What's more is that amplified participation, besides aiding learning itself, will produce a web of sub-benefits. Student satisfaction will increase; the classroom environment will be made more welcoming; additional friendships and relationships will develop; and students will associate the class and subject in-question with an opportunity to demonstrate their understanding and play an active role.


Suddenly, as educational games become more prevalent, educators may find that instances of cell phone and electronic device usage decrease dramatically. In short, tapping into students' love for games is a means of exploring the single bond that all children and young adults (along with many actual adults) share today.


Educational Games Prompt Discussion


Before some educational game implementation suggestions and guidelines are detailed, it should be noted that the games also provide the benefit of more frequent discussion. One of the biggest and most well-documented issues in the contemporary classroom pertains to students not asking enough questions.


Questions are the cornerstone of understanding—a necessary stop on the road to knowledge—and although a class that asks no questions is occasionally indicative of a "home run" lesson plan, more often times than not this lack of inquiries results from misunderstandings and an unwillingness to voice these misunderstandings due to the risk of being embarrassed.


Educational games eliminate this learning obstacle entirely. When one student answers a question incorrectly (or otherwise fails to meet the game's objectives and goals), the classroom's relaxed environment will allow the individual (and well as other pupils) to request an explanation. There aren't any statistics or studies that support this statement—a survey of this nature would be difficult to conduct and quantify—but logic and a basic understanding of students' motivations indicate that the fundamental idea is accurate.


When students feel comfortable, they ask questions; and when students ask questions, they are better able to learn and understand material. Incidentally, educational games aid learning, questions, and comfort.

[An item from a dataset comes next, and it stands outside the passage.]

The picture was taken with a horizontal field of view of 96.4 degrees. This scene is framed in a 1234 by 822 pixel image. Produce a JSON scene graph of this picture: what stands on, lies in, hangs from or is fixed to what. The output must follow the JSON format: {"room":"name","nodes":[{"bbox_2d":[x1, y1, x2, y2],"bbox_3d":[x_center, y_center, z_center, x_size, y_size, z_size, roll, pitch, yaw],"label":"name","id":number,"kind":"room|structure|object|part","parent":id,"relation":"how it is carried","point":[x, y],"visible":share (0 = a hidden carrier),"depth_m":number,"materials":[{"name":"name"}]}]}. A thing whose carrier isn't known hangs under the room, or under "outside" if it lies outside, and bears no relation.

Potential Pitfalls of Educational Games


Some skeptical educators—those who might be open to using educational games to teach, but who aren't entirely convinced—may well argue that the risks of these games far outweigh the benefits.


This argument couldn't be further from the truth.

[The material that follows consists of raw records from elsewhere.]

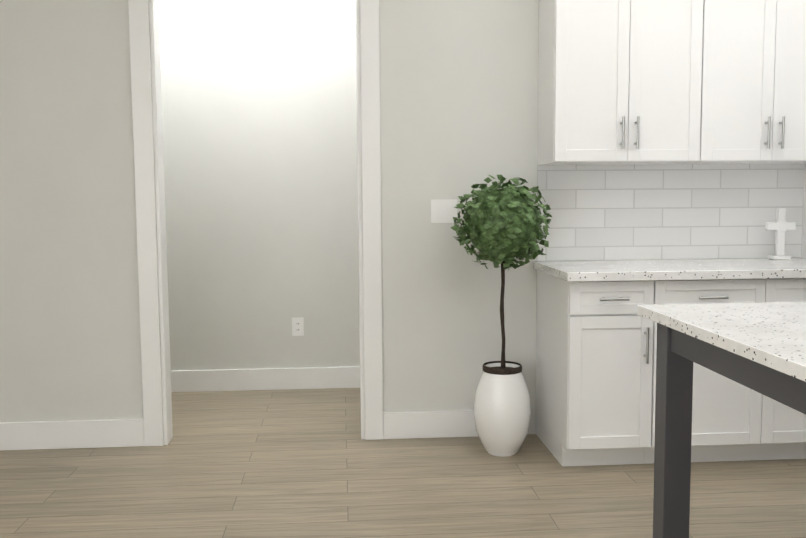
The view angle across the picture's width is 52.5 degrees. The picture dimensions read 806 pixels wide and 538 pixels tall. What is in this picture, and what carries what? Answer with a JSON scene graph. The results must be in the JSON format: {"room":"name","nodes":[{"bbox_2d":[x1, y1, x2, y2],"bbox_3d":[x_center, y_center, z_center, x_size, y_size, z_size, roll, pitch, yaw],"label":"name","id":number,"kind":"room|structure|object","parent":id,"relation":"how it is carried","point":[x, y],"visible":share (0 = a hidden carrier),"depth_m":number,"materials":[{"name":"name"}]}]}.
{"room":"kitchen","nodes":[
{"label":"kitchen","id":0,"kind":"room"},
{"bbox_2d":[158,0,359,370],"bbox_3d":[0.105,-0.629,5.321,9.000,2.800,0.120,-1,5,-4],"label":"wall","id":1,"kind":"structure","parent":0,"point":[259,109],"depth_m":5.17,"materials":[{"name":"paint"}]},
{"bbox_2d":[171,366,359,391],"bbox_3d":[-0.818,0.714,5.302,4.080,0.140,0.016,-1,5,-4],"label":"baseboard","id":2,"kind":"structure","parent":1,"relation":"attached to","point":[311,377],"depth_m":5.29,"materials":[{"name":"paint"}]},
{"bbox_2d":[292,317,303,335],"bbox_3d":[-0.681,0.373,5.286,0.075,0.118,0.008,-1,5,-4],"label":"outlet","id":3,"kind":"object","parent":1,"relation":"attached to","point":[297,326],"visible":1,"depth_m":5.28,"materials":[{"name":"white plastic"}]},
{"bbox_2d":[0,0,800,433],"bbox_3d":[0.192,-0.528,4.179,9.000,2.800,0.120,-1,5,-4],"label":"wall","id":4,"kind":"structure","parent":0,"point":[458,96],"depth_m":4.07,"materials":[{"name":"paint"}]},
{"bbox_2d":[0,419,143,450],"bbox_3d":[-2.777,0.845,4.007,2.955,0.140,0.016,-1,5,-4],"label":"baseboard","id":5,"kind":"structure","parent":4,"relation":"attached to","point":[36,435],"depth_m":4.08,"materials":[{"name":"paint"}]},
{"bbox_2d":[128,0,382,446],"bbox_3d":[-0.717,-0.391,4.122,1.205,2.550,0.160,-1,5,-4],"label":"trim","id":6,"kind":"structure","parent":4,"relation":"attached to","point":[144,35],"depth_m":4.06,"materials":[{"name":"paint"}]},
{"bbox_2d":[383,410,477,438],"bbox_3d":[0.266,0.802,4.235,0.740,0.140,0.016,-1,5,-4],"label":"baseboard","id":7,"kind":"structure","parent":4,"relation":"attached to","point":[445,423],"depth_m":4.22,"materials":[{"name":"paint"}]},
{"bbox_2d":[431,199,456,222],"bbox_3d":[0.208,-0.293,4.135,0.135,0.118,0.010,-1,5,-4],"label":"light switch","id":8,"kind":"object","parent":4,"relation":"attached to","point":[443,210],"visible":0.95,"depth_m":4.13,"materials":[{"name":"white plastic"}]},
{"bbox_2d":[537,164,804,260],"bbox_3d":[1.389,-0.295,4.226,1.409,0.489,0.010,-1,5,-4],"label":"backsplash","id":9,"kind":"structure","parent":4,"relation":"attached to","point":[656,211],"depth_m":4.22,"materials":[{"name":"tile"}]},
{"bbox_2d":[538,0,805,164],"bbox_3d":[1.377,-1.003,3.978,1.451,0.966,0.369,-1,5,-4],"label":"upper cabinet","id":10,"kind":"object","parent":4,"relation":"attached to","point":[628,82],"visible":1,"depth_m":3.85,"materials":[{"name":"white paint"}]},
{"bbox_2d":[0,388,805,537],"bbox_3d":[0.503,1.249,0.349,9.240,0.060,10.390,-1,5,-4],"label":"floor","id":11,"kind":"structure","parent":0,"point":[300,463],"depth_m":3.52,"materials":[{"name":"brown wood"}]},
{"bbox_2d":[451,175,551,456],"bbox_3d":[0.470,0.222,3.916,0.477,1.349,0.480,-1,5,-4],"label":"topiary plant","id":12,"kind":"object","parent":11,"relation":"on","point":[502,226],"visible":1,"depth_m":3.83,"materials":[{"name":"green plant"}]},
{"bbox_2d":[536,270,805,466],"bbox_3d":[1.419,0.451,3.971,1.409,0.870,0.646,-1,5,-4],"label":"lower cabinet","id":13,"kind":"object","parent":11,"relation":"on","point":[596,347],"depth_m":3.68,"materials":[{"name":"white paint"}]},
{"bbox_2d":[533,258,805,281],"bbox_3d":[1.406,-0.002,3.931,1.429,0.040,0.642,-1,5,-4],"label":"countertop","id":14,"kind":"structure","parent":13,"relation":"on","point":[661,269],"depth_m":3.69,"materials":[{"name":"stone"}]},
{"bbox_2d":[765,208,795,259],"bbox_3d":[1.931,-0.180,4.181,0.150,0.260,0.060,-1,5,-4],"label":"decorative cross","id":15,"kind":"object","parent":14,"relation":"on","point":[780,225],"visible":1,"depth_m":4.17,"materials":[{"name":"ceramic"}]},
{"bbox_2d":[653,326,805,537],"bbox_3d":[2.185,0.616,2.078,2.711,0.868,1.259,-1,5,-4],"label":"frame","id":16,"kind":"object","parent":11,"relation":"on","point":[676,354],"depth_m":2.50,"materials":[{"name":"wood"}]},
{"bbox_2d":[637,302,805,385],"bbox_3d":[2.181,0.167,2.051,2.790,0.032,1.290,-1,5,-4],"label":"island countertop","id":17,"kind":"structure","parent":16,"relation":"on","point":[772,335],"depth_m":2.16,"materials":[{"name":"white stone"}]},
{"bbox_2d":[801,164,805,257],"bbox_3d":[2.573,-0.406,3.945,0.994,2.566,0.719,-1,5,-4],"label":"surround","id":18,"kind":"object","parent":11,"relation":"on","point":[803,251],"visible":0.12,"depth_m":4.26,"materials":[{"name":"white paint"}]}
]}

The truth, in fact, is that educational games bring with them virtually no pitfalls. Of course, classes could become a bit too loud during particularly riveting games, and transitioning from games to traditional lessons could prove difficult. But taken as a whole, with respect to the positives and advantages of educational games, these drawbacks are minimal.


Moreover, educational games enhance students' trust in educators, and trust has been proven to be an integral ingredient in the recipe for learning success. Teachers who take the time to make the classroom more accessible and pleasant are likely to foster more profound professional relationships with students, and over time, this point, in coordination with a no-judgment style of educating, is sure to improve students' understanding.


Some questions can prove hard to answer, but educators are probably aware of how comparatively damaging the questions that aren't asked can be. When they're properly administered, educational games don't have any pitfalls; the questions and conversations they evoke only stand to amplify the quality of learning in the long term.


The Bottom Line


The bottom line is that there's never been a better time than today for educators to encourage learning by bringing games into the classroom. Contemporary students don't just turn to games for entertainment during school hours; they turn to games for entertainment during all hours of the day, and by robbing students of this interactive outlet, teachers are all but asking for their traditional lessons—valuable and well-thought though they may be—to be ignored.


The best part of all is that longtime teachers—and particularly those who aren't sold on educational games—don't have to turn their lessons upside down. Small, incremental, result-based changes can be implemented, and over time, if these changes are made as results are produced, a dramatically different and more efficient classroom will be created.